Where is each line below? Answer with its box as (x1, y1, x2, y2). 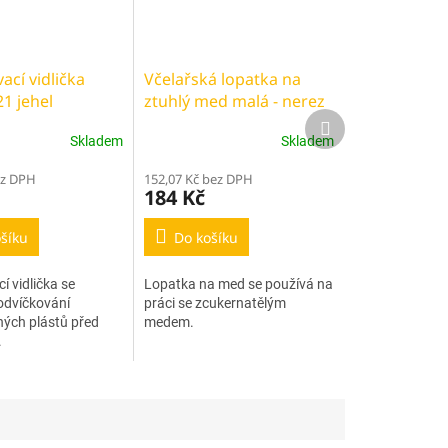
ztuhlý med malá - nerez (144, 89, 326, 112)
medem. (144, 313, 195, 330)
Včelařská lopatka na (144, 67, 302, 90)
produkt (329, 127, 379, 144)
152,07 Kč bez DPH (144, 169, 254, 188)
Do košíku (174, 227, 239, 247)
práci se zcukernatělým (144, 294, 287, 311)
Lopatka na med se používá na (144, 275, 334, 292)
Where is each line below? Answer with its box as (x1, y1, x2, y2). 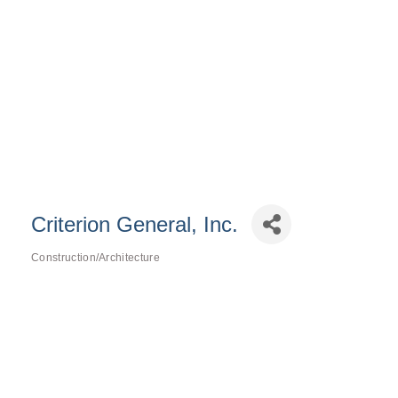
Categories (30, 265, 90, 276)
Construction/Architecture (31, 251, 160, 264)
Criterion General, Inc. (31, 211, 239, 236)
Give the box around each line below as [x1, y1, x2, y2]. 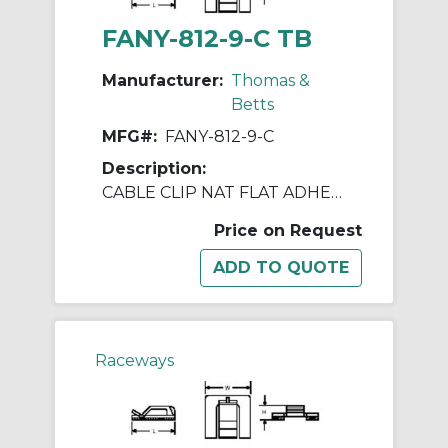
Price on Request [214, 220, 362, 240]
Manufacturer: [102, 70, 223, 90]
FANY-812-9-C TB [102, 23, 312, 53]
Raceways [95, 350, 174, 370]
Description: [102, 158, 206, 178]
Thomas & [231, 70, 310, 90]
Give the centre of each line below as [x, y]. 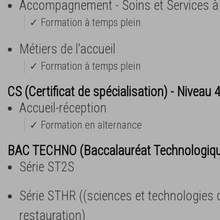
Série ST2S [47, 167]
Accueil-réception [63, 108]
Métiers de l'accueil [67, 49]
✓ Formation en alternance [86, 125]
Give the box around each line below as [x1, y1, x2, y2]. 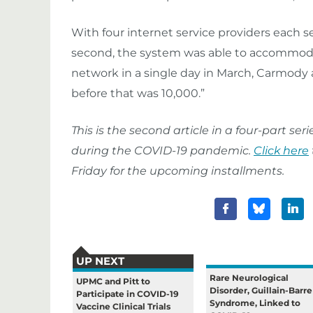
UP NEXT [76, 254, 124, 268]
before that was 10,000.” [71, 87, 205, 100]
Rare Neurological [210, 272, 289, 283]
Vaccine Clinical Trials [76, 301, 170, 312]
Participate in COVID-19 [76, 289, 179, 299]
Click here [254, 144, 309, 157]
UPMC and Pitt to [76, 276, 150, 286]
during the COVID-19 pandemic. [71, 144, 254, 157]
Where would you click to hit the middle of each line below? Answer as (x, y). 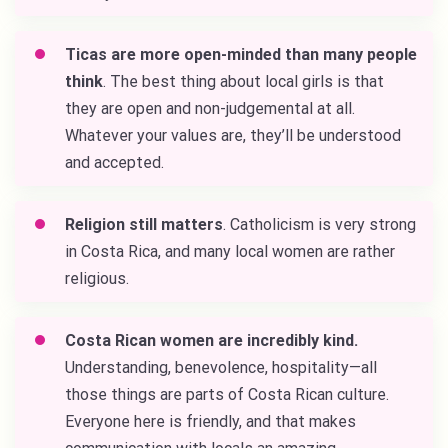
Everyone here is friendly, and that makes (210, 422)
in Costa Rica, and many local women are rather (230, 252)
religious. (99, 279)
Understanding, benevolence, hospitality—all (221, 368)
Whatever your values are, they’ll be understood (233, 136)
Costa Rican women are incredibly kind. (211, 341)
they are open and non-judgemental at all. (210, 109)
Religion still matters (144, 225)
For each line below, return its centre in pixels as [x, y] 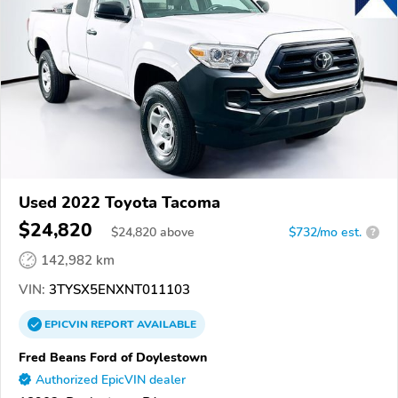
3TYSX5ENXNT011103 [118, 289]
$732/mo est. [325, 232]
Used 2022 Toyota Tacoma [119, 202]
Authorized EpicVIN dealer [111, 379]
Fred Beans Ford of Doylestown [113, 357]
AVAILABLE [165, 324]
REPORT [112, 324]
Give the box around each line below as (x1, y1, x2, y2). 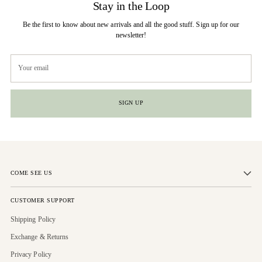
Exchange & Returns (11, 233, 69, 241)
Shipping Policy (11, 215, 56, 223)
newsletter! (115, 30, 147, 39)
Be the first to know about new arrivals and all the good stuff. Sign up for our (22, 20, 240, 29)
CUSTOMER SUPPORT (11, 198, 75, 204)
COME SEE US (11, 170, 53, 176)
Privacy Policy (11, 250, 51, 258)
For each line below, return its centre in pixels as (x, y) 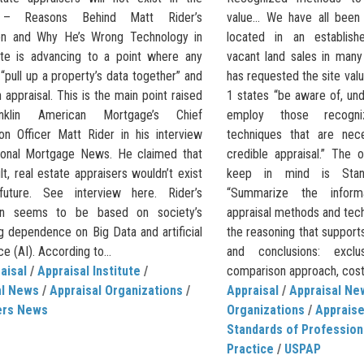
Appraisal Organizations (116, 290)
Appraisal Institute (89, 271)
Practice (250, 349)
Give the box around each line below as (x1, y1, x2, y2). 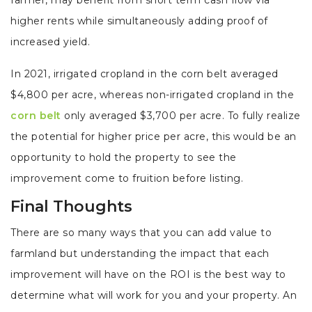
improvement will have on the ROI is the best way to (10, 268, 286, 281)
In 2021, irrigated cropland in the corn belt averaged (10, 68, 279, 80)
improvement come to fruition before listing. (10, 172, 247, 185)
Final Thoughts (10, 197, 132, 216)
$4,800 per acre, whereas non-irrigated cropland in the (10, 88, 294, 101)
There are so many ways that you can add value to (10, 226, 272, 239)
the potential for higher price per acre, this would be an (10, 130, 297, 143)
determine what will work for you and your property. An (10, 289, 297, 302)
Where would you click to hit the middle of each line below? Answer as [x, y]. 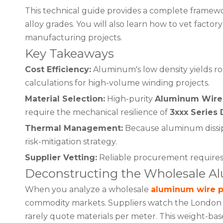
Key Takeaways [69, 54]
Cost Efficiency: [58, 69]
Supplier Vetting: [61, 158]
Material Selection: [65, 99]
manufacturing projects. [73, 38]
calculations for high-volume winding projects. [117, 83]
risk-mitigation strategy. [71, 142]
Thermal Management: [74, 128]

TASK INSTRUCTIONS: Select, from the listing, all lines that include the word "many".

COMPLETED EXERCISE:
in Costa Rica, and many local women are rather (230, 252)
There are so many ways that you can add value to (10, 226, 272, 239)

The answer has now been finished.